# What is being asked
Beginning with the line containing "Basic Operations (4, 1013, 74, 1024)" and ending with the last line of the entries below, copy each line exactly and nothing else.

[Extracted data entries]
= = =

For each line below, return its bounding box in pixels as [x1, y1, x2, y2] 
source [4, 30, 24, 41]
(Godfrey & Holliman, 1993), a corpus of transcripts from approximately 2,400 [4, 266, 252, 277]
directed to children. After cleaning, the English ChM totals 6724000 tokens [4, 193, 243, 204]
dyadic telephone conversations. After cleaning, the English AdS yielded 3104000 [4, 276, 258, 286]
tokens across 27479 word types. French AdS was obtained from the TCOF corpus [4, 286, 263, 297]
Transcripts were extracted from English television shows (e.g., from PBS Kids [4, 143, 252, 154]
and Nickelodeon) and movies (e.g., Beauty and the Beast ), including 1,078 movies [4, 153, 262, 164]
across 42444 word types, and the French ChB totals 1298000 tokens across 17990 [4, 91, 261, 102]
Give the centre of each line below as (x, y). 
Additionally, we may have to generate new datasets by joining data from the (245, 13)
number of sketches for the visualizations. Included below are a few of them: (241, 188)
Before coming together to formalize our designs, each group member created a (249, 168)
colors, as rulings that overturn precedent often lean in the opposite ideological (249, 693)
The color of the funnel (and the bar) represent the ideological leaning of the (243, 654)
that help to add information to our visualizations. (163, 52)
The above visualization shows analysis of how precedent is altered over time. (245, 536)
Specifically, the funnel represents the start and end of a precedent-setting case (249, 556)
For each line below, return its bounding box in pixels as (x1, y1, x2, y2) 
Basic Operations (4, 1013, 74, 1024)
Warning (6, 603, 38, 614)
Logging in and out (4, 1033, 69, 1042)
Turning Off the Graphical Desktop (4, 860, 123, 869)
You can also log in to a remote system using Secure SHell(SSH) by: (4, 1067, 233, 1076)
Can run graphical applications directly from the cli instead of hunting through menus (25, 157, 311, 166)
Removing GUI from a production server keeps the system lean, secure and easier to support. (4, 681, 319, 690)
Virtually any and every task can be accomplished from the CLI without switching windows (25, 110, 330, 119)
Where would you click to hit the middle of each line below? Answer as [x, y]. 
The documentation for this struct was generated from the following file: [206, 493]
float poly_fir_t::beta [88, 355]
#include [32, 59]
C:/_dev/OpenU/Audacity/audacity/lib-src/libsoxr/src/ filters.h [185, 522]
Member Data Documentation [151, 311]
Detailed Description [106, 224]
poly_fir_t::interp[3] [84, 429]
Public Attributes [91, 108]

= = =

# Output
Basic Operations (4, 1013, 74, 1024)
Warning (6, 603, 38, 614)
Logging in and out (4, 1033, 69, 1042)
Turning Off the Graphical Desktop (4, 860, 123, 869)
You can also log in to a remote system using Secure SHell(SSH) by: (4, 1067, 233, 1076)
Can run graphical applications directly from the cli instead of hunting through menus (25, 157, 311, 166)
Removing GUI from a production server keeps the system lean, secure and easier to support. (4, 681, 319, 690)
Virtually any and every task can be accomplished from the CLI without switching windows (25, 110, 330, 119)
Where would you click to hit the middle of each line below? Answer as [x, y]. 
The documentation for this struct was generated from the following file: [206, 493]
float poly_fir_t::beta [88, 355]
#include [32, 59]
C:/_dev/OpenU/Audacity/audacity/lib-src/libsoxr/src/ filters.h [185, 522]
Member Data Documentation [151, 311]
Detailed Description [106, 224]
poly_fir_t::interp[3] [84, 429]
Public Attributes [91, 108]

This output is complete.